In Table 1, N/A indicates that there is no relevant record.

The expressions of the CASME2 database are processed as follows: the category with the number of samples less than 10 is omitted, so that the problem of serious imbalance of the samples is avoided. 5 types of recognition tasks are completed, and the expressions of the SAMM database are processed as follows respectively by happy, regression, distorst, fear and surprie: the classes with the number of samples less than 10 are omitted, the problem of serious imbalance of the samples is avoided, and the identification tasks of 5 classes, namely, happy, angry, distust, fear and surpride, are completed. The SMIC database is classified into positive, negative and surrise, and the recognition task of three classifications is completed.

Experimental results show that the micro expression recognition method provided by the invention achieves higher micro expression recognition rate.

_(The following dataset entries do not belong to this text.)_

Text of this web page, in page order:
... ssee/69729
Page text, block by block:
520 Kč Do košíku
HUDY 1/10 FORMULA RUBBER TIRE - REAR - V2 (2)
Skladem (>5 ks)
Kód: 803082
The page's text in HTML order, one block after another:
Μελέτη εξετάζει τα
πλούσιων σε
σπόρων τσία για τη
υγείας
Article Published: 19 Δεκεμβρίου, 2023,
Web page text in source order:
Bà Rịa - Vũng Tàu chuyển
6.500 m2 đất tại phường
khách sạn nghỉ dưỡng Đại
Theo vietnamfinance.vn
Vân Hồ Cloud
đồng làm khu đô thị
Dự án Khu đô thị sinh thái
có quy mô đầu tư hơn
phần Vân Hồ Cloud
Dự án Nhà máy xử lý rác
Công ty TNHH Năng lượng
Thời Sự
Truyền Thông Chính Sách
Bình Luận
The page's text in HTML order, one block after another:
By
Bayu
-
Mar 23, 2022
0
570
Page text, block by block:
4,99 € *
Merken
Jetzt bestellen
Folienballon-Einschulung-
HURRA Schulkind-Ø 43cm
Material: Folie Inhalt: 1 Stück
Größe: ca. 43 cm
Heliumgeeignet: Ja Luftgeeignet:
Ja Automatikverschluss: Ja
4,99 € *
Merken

Compared with the traditional micro expression amplification mode, the method can avoid the complexity of manual setting of part of hyper-parameters, and has stronger adaptability to individuals and more convenience.

While the invention has been described in connection with what is presently considered to be the most practical and preferred embodiment, it is to be understood that the invention is not to be limited to the disclosed embodiment, but on the contrary, is intended to cover various modifications and equivalent arrangements included within the spirit and scope of the appended claims.

Claims

1. A micro expression recognition method based on a contrast amplifying network is characterized by comprising the following steps:

(4) for each source sample, sampling a plurality of frames from the remaining video frames as corresponding negative samples according to the calculated probability distribution;

2. The micro expression recognition method based on the contrast amplifying network according to claim 1, wherein: the preprocessing in the step (2) comprises face registration and face region cutting.

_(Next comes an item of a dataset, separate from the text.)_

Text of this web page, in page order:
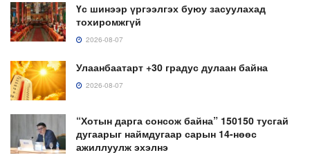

3. The method for identifying micro-expressions based on contrastive augmentation according to claim 1, wherein: the sampling a fixed number of frames from each micro expression frame sequence as a source sample in the step (2) specifically includes:

4. The micro-expression recognition method based on the contrast and amplification network as claimed in claim 1, wherein: the step (3) specifically comprises the following steps:

(3-1) extracting feature vectors u of the source sample and the residual frame by using a pre-trained neural network for each micro-expression frame sequence:

u _i ＝g(x _i ),i＝1,…,N

Represents the ith source sample and x _i J-th residual frame of u _i 、

Denotes x _i 、

Ni represents x _i The number of remaining frames;

in the formula,

in the formula,

to represent

5. The micro expression recognition method based on the contrast amplifying network according to claim 1, wherein: the step (4) specifically comprises the following steps:

and for each source sample, sampling from the distance probability distribution, and taking a video frame corresponding to the probability obtained by sampling as a negative sample.

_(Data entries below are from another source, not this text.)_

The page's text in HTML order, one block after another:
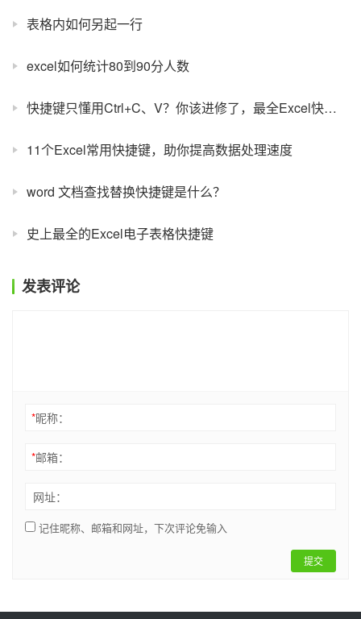
表格内如何另起一行
excel如何统计80到90分人数
快捷键只懂用Ctrl+C、V？你该进修了，最全Excel快捷键合集，备份
11个Excel常用快捷键，助你提高数据处理速度
word 文档查找替换快捷键是什么？
史上最全的Excel电子表格快捷键
发表评论
*昵称：
*邮箱：
网址：
记住昵称、邮箱和网址，下次评论免输入
提交

6. The micro expression recognition method based on the contrast amplifying network according to claim 1, wherein: the loss function in the step (6) is specifically:

wherein,

in order to achieve a loss of contrast within the video,

in order to have a loss of inter-class contrast,

is the cross entropy loss.

7. The micro expression recognition method based on the contrast amplifying network as claimed in claim 6, wherein: the specific function of contrast loss in the video is as follows:

in the formula, I is a micro-expression database,

are respectively as

8. The micro-expression recognition method based on the contrast and amplification network as claimed in claim 6, wherein: the inter-class contrast loss is specifically a function as follows:

9. The micro expression recognition method based on the contrast amplifying network as claimed in claim 6, wherein: the cross entropy loss specific function is as follows:

10. The utility model provides a little expression recognition device based on contrast amplifier network which characterized in that: comprising a processor and a computer program stored on a memory and executable on the processor, wherein: the processor, when executing the program, implements the method of any of claims 1-9.